Bagi Martin, pembebasan diri tentunya dimulai dari individunya sendiri. Yang terpenting adalah kesadaran akan kekuatan dan keistimewaan diri sehingga seseorang tidak perlu lagi selalu terikat nasibnya kepada suatu kelompok. Bukan kepada bos, presiden, atau pemimpin seseorang harus menggantungkan nasibnya, akan tetapi kepada dirinya sendiri. Dan Martin bisa mengatakan demikian karena ia telah sedemikian terpapar oleh dunia literasi. Bacaan telah terbukti membukakan pikirannya sementara menulis telah memberinya kebebasan untuk menjadi diri sendiri.
Sudah pasti gagasan radikal Martin itu ditolak mentah-mentah oleh kaumnya. Ia diminta turun dari mimbar sambil dihujani beberapa pukulan kesal. Dengan begitu ia menerima dua penolakan dari dua kelas sosial yang berbeda, kelas atas dan kelas pekerja, dan ketidaksesuaian itulah yang kemudian mencuat sebagai perjuangan sesungguhnya dari seorang Martin Eden.  
Penemuan Jati Diri Sebagai Perang Sepanjang Hayat
Ketika pertama kali menginjakkan kakinya di rumah keluarga Orsini lalu Martin tertarik menelaah sebuah objek di lukisan yang terpajang, ia kemudian menyampaikan kepada Elena impresi yang dirasakannya: “From a distance it’s beautiful.

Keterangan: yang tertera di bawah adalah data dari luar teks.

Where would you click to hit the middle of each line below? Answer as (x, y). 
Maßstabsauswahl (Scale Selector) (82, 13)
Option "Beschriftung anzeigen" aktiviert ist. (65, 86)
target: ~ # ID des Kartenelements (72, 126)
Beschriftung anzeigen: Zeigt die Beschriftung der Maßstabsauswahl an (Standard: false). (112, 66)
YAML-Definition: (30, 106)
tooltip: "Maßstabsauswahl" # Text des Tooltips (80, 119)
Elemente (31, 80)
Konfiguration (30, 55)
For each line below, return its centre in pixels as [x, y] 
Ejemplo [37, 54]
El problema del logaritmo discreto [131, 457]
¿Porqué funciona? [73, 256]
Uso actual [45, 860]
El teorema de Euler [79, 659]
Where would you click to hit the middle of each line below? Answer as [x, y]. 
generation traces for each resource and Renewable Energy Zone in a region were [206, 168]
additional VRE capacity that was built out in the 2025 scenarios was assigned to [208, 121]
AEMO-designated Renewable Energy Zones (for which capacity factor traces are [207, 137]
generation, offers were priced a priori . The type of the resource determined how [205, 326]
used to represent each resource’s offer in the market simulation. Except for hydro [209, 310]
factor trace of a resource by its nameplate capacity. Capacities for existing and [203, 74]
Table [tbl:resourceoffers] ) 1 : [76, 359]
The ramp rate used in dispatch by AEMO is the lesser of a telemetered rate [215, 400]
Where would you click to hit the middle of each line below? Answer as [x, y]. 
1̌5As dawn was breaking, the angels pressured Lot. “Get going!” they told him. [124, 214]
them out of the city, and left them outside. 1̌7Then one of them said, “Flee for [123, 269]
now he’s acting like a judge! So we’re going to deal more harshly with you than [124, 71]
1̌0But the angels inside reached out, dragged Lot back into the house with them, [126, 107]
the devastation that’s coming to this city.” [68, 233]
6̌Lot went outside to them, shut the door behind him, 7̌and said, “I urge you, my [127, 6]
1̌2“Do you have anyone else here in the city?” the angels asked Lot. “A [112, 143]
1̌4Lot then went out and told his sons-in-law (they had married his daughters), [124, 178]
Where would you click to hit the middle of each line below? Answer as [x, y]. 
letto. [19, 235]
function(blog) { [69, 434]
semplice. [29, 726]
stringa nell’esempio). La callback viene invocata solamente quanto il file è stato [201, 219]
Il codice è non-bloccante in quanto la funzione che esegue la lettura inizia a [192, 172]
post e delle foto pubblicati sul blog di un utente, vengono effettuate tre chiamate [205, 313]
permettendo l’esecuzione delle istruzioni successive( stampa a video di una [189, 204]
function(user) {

But close-up you only see stains.”
Terlepas disadari atau tidak oleh Martin, kalimat tersebut ternyata sangat kuat mewakili alur kehidupannya yang terikat oleh harapan-harapan semu. Keinginannya untuk menjadi orang yang “berbudaya” seperti Elena telah membutakan matanya dari identitas dirinya sendiri dan bahkan menjadikannya sosok yang angkuh. Elena yang awalnya dilihat sebagai wujud cinta yang sempurna itu perlahan-lahan juga meninggalkan Martin karena karier penulisnya mentok. Segala yang awalnya terlihat indah di dalam benak Martin mulai menunjukkan beragam celanya secara lebih dekat lagi.
Setiap penemuan jati diri yang dialami Martin tidak bisa dipungkiri membawanya ke arena yang lebih besar untuk melawan dunia. Bahkan ketika akhirnya sebuah belokan nasib berhasil mengangkatnya jadi penulis novel sukses yang tinggal di dalam rumah besar, Martin masih belum mencapai ketenangan batin sebab ia dihadapkan kepada media massa dan kritikus yang kerap melancarkan serangan kritik. Ia tidak menikmati hidup barunya sebagai “selebritas” yang diharuskan menjalani konferensi pers dan tur buku sampai ke luar negeri.
Satu hal yang paling membuatnya kosong adalah cinta. Martin menikahi Margherita, perempuan yang dulu menjalin cinta satu malam dengannya di geladak kapal, perempuan yang dulu sempat ia gunjingkan kepada Elena sebagai perempuan udik (“I’m sure if she spoke to you, you’d hardly understand her”), tetapi ia merasa pasangannya itu tak bisa cukup mengimbangi pemikirannya sehingga tak ada percikan yang menarik dalam rumah tangganya.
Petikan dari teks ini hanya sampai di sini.